Do I believe that the right guy hasn't come along just yet? Maybe. I don't know. What I know is that I have this ideal guy in mind (who doesn't have one?)

Physically, I want a guy who's taller than me, at about five to eight inches taller. He shouldn't be muscular, but someone who's look is between being lean and buff. He must be older than me. He must look clean all the time, he must have a stubble :x Hahaha He doesn't have to be that good looking, I'm not all for looks. But looking like Ely Buendia, Johnny Deep, Heath Ledger, Rupert Grint, Al Pacino, Patrick Dempsey, Sylvester Stallone, Robert Downey Jr or Matthew Goode will be a plus! Hahaha

He must be mature enough to handle a relationship, not like some teenage boy looking for a good time. He must have a stable job (I want an architect!!! Or an artist, or writer), or if he's still a student, he must have a clear direction on what he wants to do in life.
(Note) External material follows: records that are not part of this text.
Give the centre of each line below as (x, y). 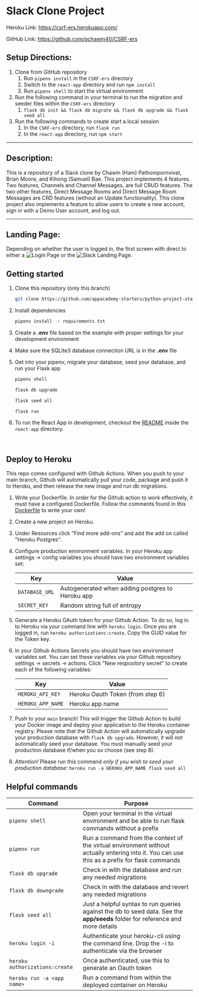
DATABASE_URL (36, 592)
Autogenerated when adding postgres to (116, 588)
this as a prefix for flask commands (131, 860)
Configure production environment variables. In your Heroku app (94, 551)
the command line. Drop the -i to (128, 944)
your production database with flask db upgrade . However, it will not (99, 737)
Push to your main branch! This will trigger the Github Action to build (97, 719)
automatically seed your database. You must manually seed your (94, 744)
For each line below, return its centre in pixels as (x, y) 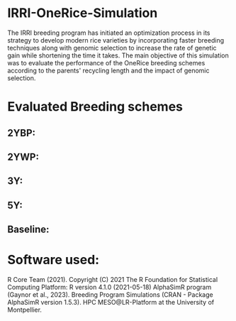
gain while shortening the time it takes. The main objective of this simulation (118, 55)
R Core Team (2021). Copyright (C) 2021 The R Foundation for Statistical (113, 280)
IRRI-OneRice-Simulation (83, 13)
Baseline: (28, 230)
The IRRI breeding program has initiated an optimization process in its (109, 33)
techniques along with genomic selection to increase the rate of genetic (112, 48)
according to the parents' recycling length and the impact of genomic (109, 70)
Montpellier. (25, 310)
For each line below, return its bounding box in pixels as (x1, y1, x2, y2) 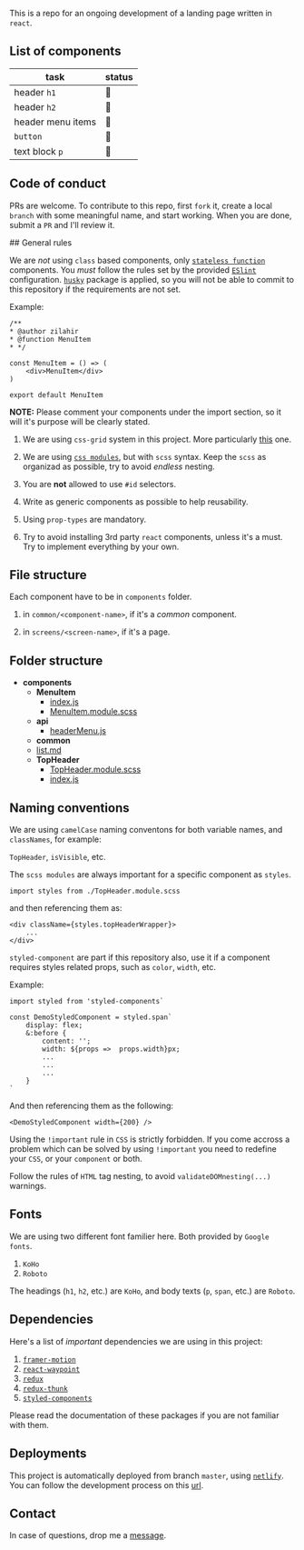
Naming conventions (9, 800, 130, 815)
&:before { (25, 1029, 67, 1038)
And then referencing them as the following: (9, 1100, 174, 1112)
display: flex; (25, 1021, 83, 1030)
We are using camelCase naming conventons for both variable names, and (9, 825, 283, 835)
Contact (9, 1505, 56, 1521)
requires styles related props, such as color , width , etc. (9, 962, 216, 973)
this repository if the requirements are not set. (9, 284, 181, 295)
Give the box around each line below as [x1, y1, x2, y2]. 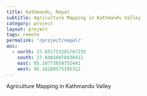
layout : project [6, 26, 48, 32]
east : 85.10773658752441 [17, 60, 81, 66]
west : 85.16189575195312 [17, 65, 81, 72]
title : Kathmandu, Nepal [6, 9, 70, 15]
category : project [6, 20, 53, 26]
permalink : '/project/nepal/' [6, 37, 84, 43]
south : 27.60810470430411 [17, 54, 84, 61]
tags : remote [6, 32, 40, 38]
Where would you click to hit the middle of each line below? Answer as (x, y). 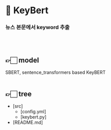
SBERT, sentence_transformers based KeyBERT (55, 72)
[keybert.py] (34, 117)
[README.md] (28, 122)
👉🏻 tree (19, 94)
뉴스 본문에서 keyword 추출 (38, 28)
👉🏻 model (22, 60)
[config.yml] (33, 112)
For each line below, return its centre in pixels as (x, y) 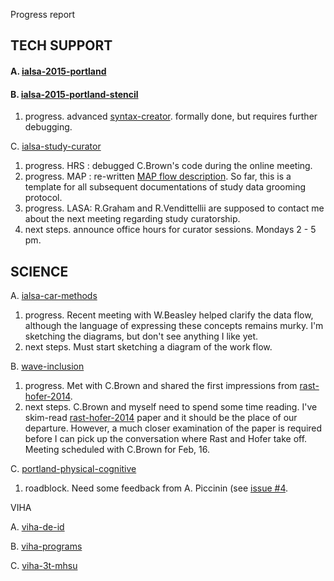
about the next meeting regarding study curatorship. (132, 219)
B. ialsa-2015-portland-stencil (74, 94)
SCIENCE (39, 271)
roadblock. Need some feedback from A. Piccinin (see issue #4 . (156, 488)
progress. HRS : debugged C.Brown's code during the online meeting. (168, 166)
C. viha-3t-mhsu (44, 565)
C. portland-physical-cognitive (73, 468)
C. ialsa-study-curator (56, 146)
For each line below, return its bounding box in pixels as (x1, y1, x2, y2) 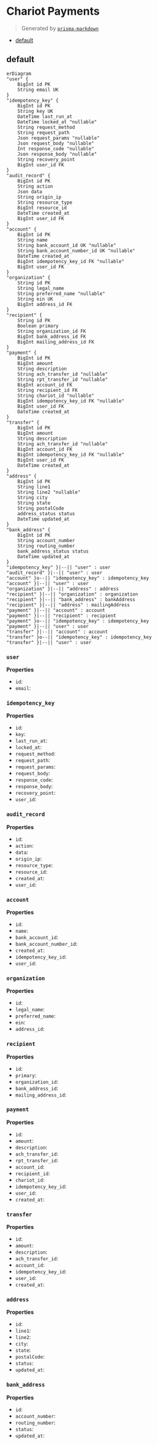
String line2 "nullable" (17, 489, 81, 495)
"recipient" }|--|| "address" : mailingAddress (6, 602, 130, 608)
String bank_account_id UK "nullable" (17, 242, 116, 248)
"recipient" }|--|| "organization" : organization (6, 591, 138, 597)
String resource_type (17, 199, 72, 205)
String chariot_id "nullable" (17, 393, 95, 399)
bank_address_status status (17, 548, 89, 554)
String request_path (17, 129, 70, 136)
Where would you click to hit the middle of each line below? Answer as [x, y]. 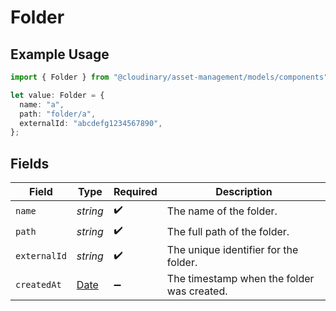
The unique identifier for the [232, 250]
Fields [30, 163]
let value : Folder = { [57, 95]
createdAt [38, 285]
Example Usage [60, 54]
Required [135, 192]
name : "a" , [42, 104]
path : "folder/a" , [58, 114]
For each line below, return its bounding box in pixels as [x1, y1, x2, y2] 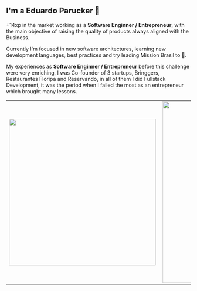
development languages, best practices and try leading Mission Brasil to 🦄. [6, 51, 186, 59]
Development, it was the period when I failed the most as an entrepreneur [6, 82, 184, 89]
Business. [6, 33, 30, 41]
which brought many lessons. [6, 87, 77, 94]
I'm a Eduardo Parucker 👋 [6, 6, 100, 16]
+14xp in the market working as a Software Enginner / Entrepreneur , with [6, 21, 185, 28]
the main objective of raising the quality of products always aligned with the [6, 28, 189, 35]
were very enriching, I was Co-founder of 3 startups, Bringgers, [6, 69, 160, 76]
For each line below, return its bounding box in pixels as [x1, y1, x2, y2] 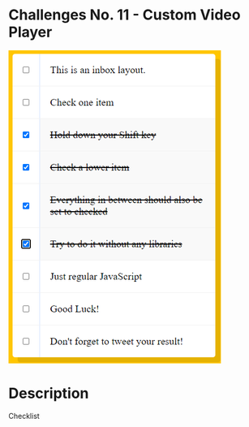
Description [8, 384, 89, 403]
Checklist [8, 411, 41, 421]
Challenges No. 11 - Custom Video [8, 6, 241, 24]
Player [8, 23, 53, 41]
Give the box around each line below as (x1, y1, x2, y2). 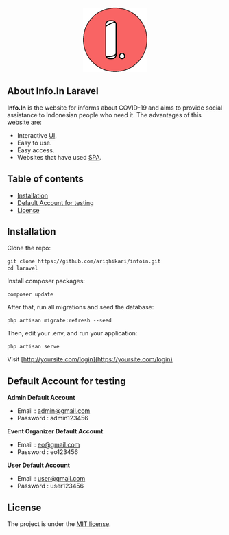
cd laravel (7, 265, 38, 272)
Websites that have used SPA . (16, 153, 102, 161)
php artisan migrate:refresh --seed (7, 317, 112, 324)
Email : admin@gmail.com (16, 407, 91, 415)
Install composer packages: (7, 277, 86, 285)
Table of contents (7, 173, 84, 185)
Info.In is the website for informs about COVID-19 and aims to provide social (7, 104, 223, 112)
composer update (7, 291, 53, 298)
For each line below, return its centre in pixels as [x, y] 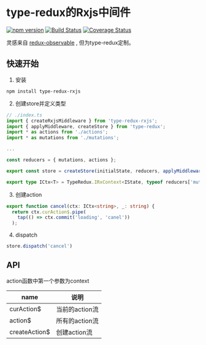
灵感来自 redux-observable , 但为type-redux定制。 [71, 42]
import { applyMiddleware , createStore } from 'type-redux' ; [86, 126]
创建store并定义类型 [40, 103]
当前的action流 [78, 309]
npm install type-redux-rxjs [44, 91]
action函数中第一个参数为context [48, 281]
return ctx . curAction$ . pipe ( [49, 212]
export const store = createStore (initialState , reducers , [83, 171]
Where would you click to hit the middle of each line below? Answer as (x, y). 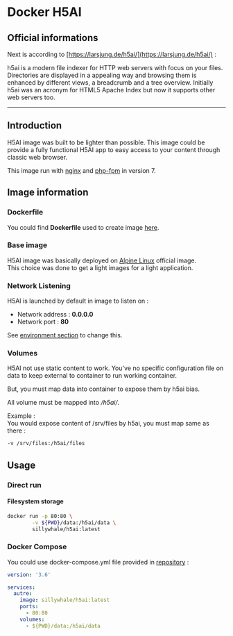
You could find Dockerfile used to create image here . (83, 227)
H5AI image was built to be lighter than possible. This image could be (106, 142)
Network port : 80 (43, 322)
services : (21, 587)
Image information (48, 193)
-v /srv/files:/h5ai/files (46, 444)
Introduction (35, 126)
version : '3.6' (29, 575)
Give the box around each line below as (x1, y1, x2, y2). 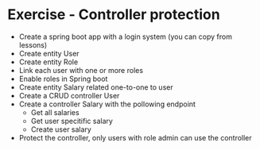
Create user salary (30, 125, 92, 134)
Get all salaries (30, 107, 80, 117)
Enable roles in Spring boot (18, 74, 108, 83)
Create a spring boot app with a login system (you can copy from (18, 32, 232, 41)
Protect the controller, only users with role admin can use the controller (18, 133, 252, 142)
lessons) (18, 40, 48, 49)
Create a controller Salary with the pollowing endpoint (18, 99, 196, 109)
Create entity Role (18, 57, 79, 67)
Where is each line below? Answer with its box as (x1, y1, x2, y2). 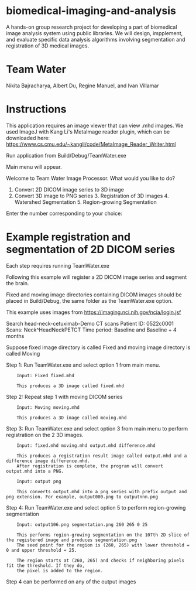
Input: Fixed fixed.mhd (16, 373, 75, 378)
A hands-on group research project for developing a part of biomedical (6, 23, 177, 30)
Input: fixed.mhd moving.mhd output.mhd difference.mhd (16, 442, 156, 449)
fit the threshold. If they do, (6, 562, 85, 569)
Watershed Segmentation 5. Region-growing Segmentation (14, 198, 157, 206)
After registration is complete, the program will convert (16, 463, 164, 469)
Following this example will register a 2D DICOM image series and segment (6, 274, 187, 281)
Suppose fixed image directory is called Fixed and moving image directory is (6, 344, 191, 351)
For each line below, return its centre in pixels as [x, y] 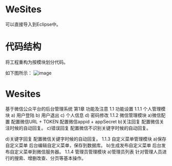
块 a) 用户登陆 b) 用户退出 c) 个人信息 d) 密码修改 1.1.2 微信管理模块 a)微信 [83, 115]
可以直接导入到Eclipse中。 [33, 24]
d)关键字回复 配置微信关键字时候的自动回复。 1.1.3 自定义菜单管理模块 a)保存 [86, 139]
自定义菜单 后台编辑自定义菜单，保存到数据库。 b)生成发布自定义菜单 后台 [83, 145]
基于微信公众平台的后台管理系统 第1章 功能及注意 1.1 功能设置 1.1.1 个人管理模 [85, 109]
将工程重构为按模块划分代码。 [37, 62]
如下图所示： [19, 73]
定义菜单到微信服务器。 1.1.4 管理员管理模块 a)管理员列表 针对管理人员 [88, 152]
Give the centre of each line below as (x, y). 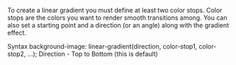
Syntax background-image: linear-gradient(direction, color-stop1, (102, 46)
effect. (17, 32)
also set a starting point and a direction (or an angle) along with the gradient (118, 25)
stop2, (17, 54)
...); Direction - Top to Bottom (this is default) (92, 54)
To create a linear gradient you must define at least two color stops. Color (115, 10)
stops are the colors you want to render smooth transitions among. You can (117, 18)
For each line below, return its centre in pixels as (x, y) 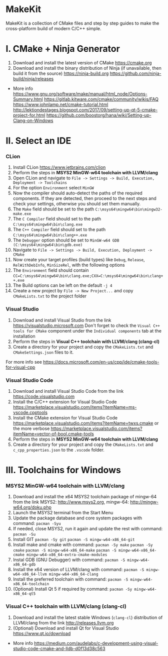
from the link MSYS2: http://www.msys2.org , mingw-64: (71, 502)
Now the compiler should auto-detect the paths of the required (78, 193)
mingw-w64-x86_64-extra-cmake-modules (67, 555)
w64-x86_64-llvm (30, 574)
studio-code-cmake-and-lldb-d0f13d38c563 (59, 648)
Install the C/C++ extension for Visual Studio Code (65, 402)
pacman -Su (24, 534)
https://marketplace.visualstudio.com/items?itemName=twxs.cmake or (86, 423)
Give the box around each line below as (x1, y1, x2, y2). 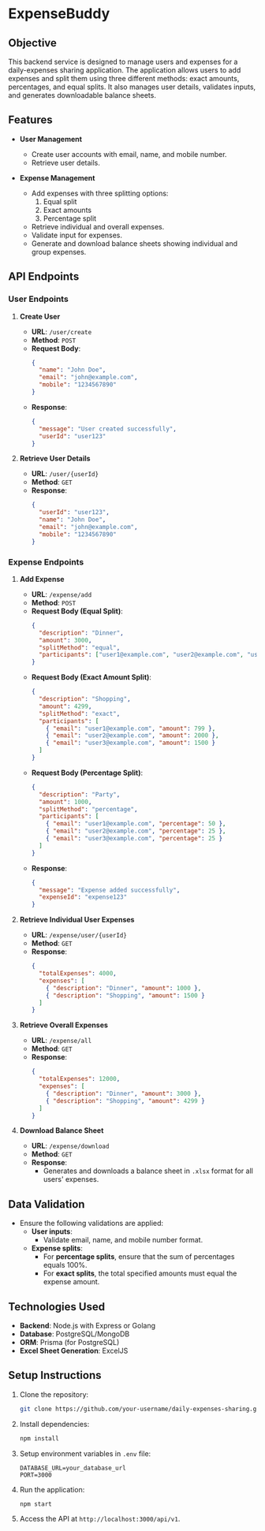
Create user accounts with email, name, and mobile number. (31, 149, 227, 158)
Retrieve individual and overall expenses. (31, 222, 165, 231)
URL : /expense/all (31, 1036, 92, 1045)
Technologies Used (8, 1300, 105, 1313)
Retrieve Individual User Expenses (19, 915, 135, 925)
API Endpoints (8, 270, 80, 284)
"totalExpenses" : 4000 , (38, 970, 117, 978)
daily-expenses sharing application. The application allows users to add (8, 65, 241, 75)

I want someone who's home buddy but knows how to enjoy the outdoor. He shouldn't be addicted to any computer games but knows how to play. I want someone who's into sports, any sports, though I like basketball and football. He must love to read (novels, specially). HE MUST KNOW HOW TO DRIVE. :)))) Also, I want someone who knows how to play a musical instrument, or maybe knows how to sing, or have the courage to sing to me even though he knows he sounds awful. Aww :")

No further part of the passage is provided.